PR Isn’t Enough

Advocates of proportional representation (PR) make a powerful case. They claim that our current electoral system, first-past-the-post (FPTP), is not democratic. They are right. More often than not a political party that gains less than half the popular vote wins the election. In 2015, for example the Liberals, with under 40 per cent of the popular vote won a majority government. Similarly, the Conservatives governed over the preceding decade without ever winning 40 per cent support. Our system grants 100 per cent of the power to parties most people oppose. We have an electoral system, but not a democratic system. (Read more…) PR system would rectify that lingering flaw in our democracy.

But PR isn’t enough. It would ensure we are fairly represented in our legislatures, but it would not ensure we are all included in the decision-making process, and that should be the true goal of democracy. Fair representation in governance would mean that ideally citizens are represented proportional to the popularity of their view. For example, if 75 per cent of the people supported view A and 25 per cent view B, then a piece of legislation would ideally consist of 75 per cent A and 25 per cent B. This, however, is generally impractical as issues do not tend to be neatly divisible. Nonetheless, all citizens should be equitably represented in the decision-making.

Even under PR, many citizens are not. Supporters of the party or parties who form the government are represented, but the supporters of other parties often are not, even though they are represented in the legislature. Unfortunately, legislatures are often more rubber stamps than governors. Governance is left for the most part in the hands of cabinet, i.e. the executive, a body chosen by the prime minister or premier. Other legislators, on both sides of the house, become spectators to the process, obediently casting their votes yea or nay as instructed by caucus.

How then do we involve all legislators in governance?

First, we can allow them to vote their consciences in their legislatures as opposed to demanding strict party discipline. Western democracies exhibit a wide range in their tolerance of legislators’ independence. In this country parliamentarians almost invariably defer to caucus and vote as party blocks while in the U.S. Congress, representatives and senators are allowed considerable leeway in their yeas and nays. The latter not only have greater opportunity to vote their consciences but also greater opportunity to represent the interests of their particular constituents.

Our representatives deserve the right to state their views openly and freely, to vote on them just as openly and freely, and we deserve the right to measure their performance as our, not their parties’, representatives. They should not become mere ciphers.

Elected members do owe a loyalty to their parties as it is largely through their parties that they get elected. And there is at least one caution in allowing freedom from party discipline and that regards the business of lobbying. Party discipline helps protect legislators from the undue influence of powerful lobby groups. Lobbying requires stringent rules at any time, but especially when representatives are unleashed from party discipline. The influence of lobbies can be significantly reduced by banning political contributions from corporations and limiting those from individuals.

Providing greater power to committees would also enhance the influence of representatives. They could even initiate legislation rather than the executive branches of government. Committees can bring a personal touch legislatures lack; the individual legislator can assume a greater importance; committees can be less partisan, less strident; and committees can be more efficient than the often cumbersome legislatures.

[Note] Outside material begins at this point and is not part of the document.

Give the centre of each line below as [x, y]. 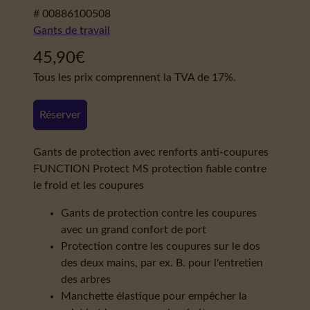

Legislatures use committees now: standing committees on everything from Human Resources to Finance to National Defence; legislative committees appointed to review bills; and special committees set up to investigate particular issues. They do a great deal of important work. Ultimately, however, they are subject to the whims of the executive, which is inclined to ignore any committee recommendations it frowns upon. This ultimate impotence need not be the case. Not all legislatures are little more than debating clubs—representatives in the U.S. Congress are quite capable of making law.

Giving committees teeth would require transferring law-making power to them. Standing committees could be responsible for initiating legislation in their areas, special committees for issues that arise outside of the regular jurisdictions. Committees could bring other appropriate government business under the rule of the legislature as well.

Parties would be allocated committee membership proportionate to their share of seats in the legislature. Committees could then choose their own chairpersons, the choices to be approved by the entire legislature. The chairpersons of the committees would become the cabinet. Currently, the prime minister, who is chosen not by all the people but by his party, selects the cabinet, which in effect becomes the government. Currently, cabinet ministers are chosen from the legislature, but they have no more of a mandate from the people for their portfolios than does the prime minister. If cabinet ministers are to be responsible to the legislature, to the representatives of the people, they must be chosen by the legislators.

Strong legislative committees, combined with free votes, would give legislators the power they deserve as the people’s representatives.

Legislative committees as law-making bodies would allow all parties in the legislature to participate in governance and therefore allow all citizens to be represented in governance. All legislators would make law. By holding open hearings and accepting written submissions on proposed bills, committees could incorporate the views of a cross-section of individual citizens and interest groups. Bringing more views into the process would result in better legislation, reduce friction, facilitate the acceptance of legislation, and create a climate more amenable to new ideas.

By bringing all the political parties together, as well as other social groups, the process of creating our laws, and indeed governing ourselves, would become a much more co-operative, less adversarial, process. The very concept of official opposition, loyal or otherwise, would be diluted, and the hostile, macho, obstructionist behaviour it instigates subdued.